Hello developers,
I’m writing a simple piece of code which is trying to use the OpenCV 3.2.0 library’s CUDA optimised code to do some image processing. However, I got an unexpectedly poor performance on my TK1. Performing a box filter on a 4k by 1k image using kernel size of 5 runs for 0.017 seconds on CPU. I have tested the same box filter on GPU, but I got an unexpected execution time of 2 seconds. What’s worse is, when I tried to use a loop to filter 25 images, the GPU process got killed. This is rather poor. I have attached the code. Would you guys help me with this problem? I would be grateful if you could share me some docs on GPU programming.

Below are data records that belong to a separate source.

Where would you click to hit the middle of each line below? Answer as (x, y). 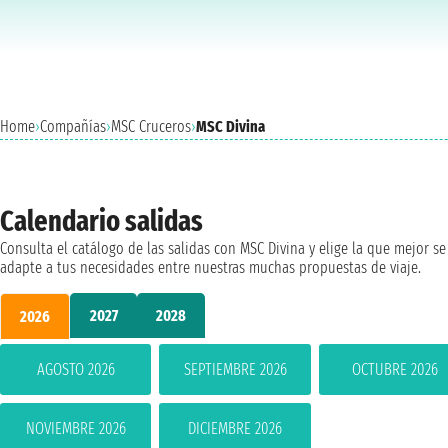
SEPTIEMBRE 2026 (235, 369)
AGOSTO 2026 (75, 369)
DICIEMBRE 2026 (235, 428)
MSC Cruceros (151, 126)
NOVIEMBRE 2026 (75, 428)
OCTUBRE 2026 (394, 369)
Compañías (73, 126)
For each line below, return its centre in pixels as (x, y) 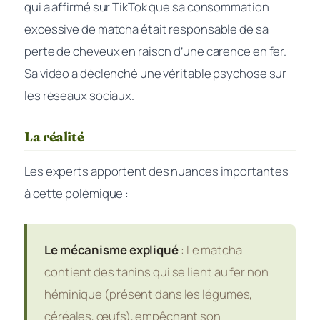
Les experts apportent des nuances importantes (156, 171)
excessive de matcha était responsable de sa (146, 29)
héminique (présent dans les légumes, (149, 294)
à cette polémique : (77, 193)
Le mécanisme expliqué (111, 249)
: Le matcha (210, 249)
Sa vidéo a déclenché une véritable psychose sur (156, 73)
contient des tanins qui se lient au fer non (156, 271)
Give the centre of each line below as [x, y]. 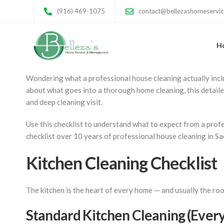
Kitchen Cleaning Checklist [121, 163]
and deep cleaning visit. [64, 102]
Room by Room [102, 46]
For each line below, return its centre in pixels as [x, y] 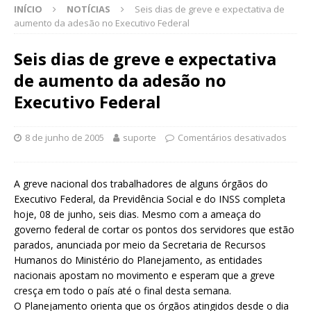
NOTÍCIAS [89, 9]
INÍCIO [28, 9]
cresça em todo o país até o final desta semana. [123, 290]
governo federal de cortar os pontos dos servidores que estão [154, 229]
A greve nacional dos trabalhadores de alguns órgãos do [141, 183]
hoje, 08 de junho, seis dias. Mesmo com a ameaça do [137, 214]
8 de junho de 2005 [65, 137]
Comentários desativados [232, 137]
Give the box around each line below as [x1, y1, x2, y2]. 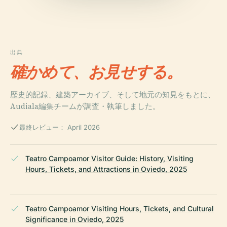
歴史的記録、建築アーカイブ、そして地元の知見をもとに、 [10, 89, 215, 100]
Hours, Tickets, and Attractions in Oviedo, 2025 [25, 165, 187, 174]
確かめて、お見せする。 [10, 62, 182, 82]
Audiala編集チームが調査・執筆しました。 [10, 101, 160, 112]
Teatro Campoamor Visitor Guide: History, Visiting [25, 154, 194, 163]
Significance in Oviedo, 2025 [25, 215, 124, 224]
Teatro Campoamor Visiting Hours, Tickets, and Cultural [25, 204, 214, 213]
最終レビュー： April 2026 [19, 123, 100, 132]
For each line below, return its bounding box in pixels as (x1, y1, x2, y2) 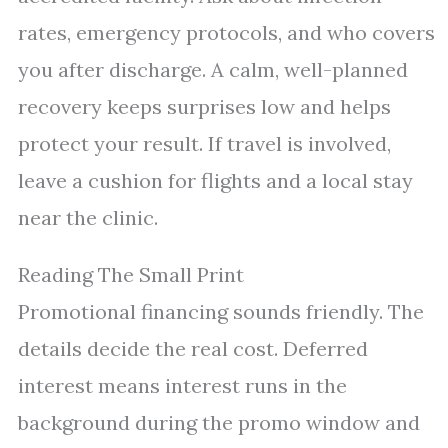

In the code below, SPImage is a class I wrote for generating images containing random salt&pepper noise. Full code could be found in https://github.com/sthy14/TK1CV
#include "SPImage.hpp"
#include "omp.h"
#include <vector>
#include <opencv2/opencv.hpp>
#include <string>
#include <iostream>
#include <fstream>
#define NUMBER 1
using namespace cv;
using namespace std;
int main(int argc, char* argv[]) {
cuda::DeviceInfo gpu;
if (!gpu.isCompatible()) {
cout << "GPU is not compatible\n";
exit(-1);
}
SPImage generator;
Mat image[25];
for (int i = 0; i < NUMBER; i++) {
image[i] = generator.Generate(4096, 1024);
string fileName = "imgO" + to_string(i) + ".bmp";
imwrite(fileName, image[i]);
}
cuda::GpuMat gImage[25];
for (int i = 0; i < NUMBER; i++) {
gImage[i].upload(image[i]);
}
Ptr<cuda::Filter> gpuBlur = cuda::createBoxFilter(CV_8UC1, CV_8UC1, Size(5, 5));
Mat imageOut[25];
cuda::GpuMat gOut[25];
Mat gImageOut[25];
Mat mpImageOut[25];
double sStart = (double) getTickCount();
for (int i = 0; i < NUMBER; i++) {
blur(image[i], imageOut[i], Size(5, 5));
}
double sTime = ((double) getTickCount() - sStart) / getTickFrequency();
cout << sTime << "\n";
double mpStart = (double) getTickCount();
#pragma omp parallel for
for (int i = 0; i < NUMBER; i++) {
blur(image[i], mpImageOut[i], Size(5, 5));
}
double mpTime = ((double) getTickCount() - mpStart) / getTickFrequency();
cout << mpTime << "\n";
double gStart = (double) getTickCount();
for (int i = 0; i < NUMBER; i++) {
gpuBlur->apply(gImage[i], gOut[i]);
}
double gTime = ((double) getTickCount() - gStart) / getTickFrequency();
cout << gTime << "\n";
for (int i = 0; i < 25; i++) {
gOut[i].download(gImageOut[i]);
}
for (int i = 0; i < NUMBER; i++) {
// Output processed images.
string sName = "imgS" + to_string(i) + ".bmp";
string gName = "imgG" + to_string(i) + ".bmp";
string mpName = "imgMP" + to_string(i) + ".bmp";
imwrite(sName, imageOut[i]);
imwrite(gName, gImageOut[i]);
imwrite(mpName, mpImageOut[i]);
}
}
Kind regards,
Dawen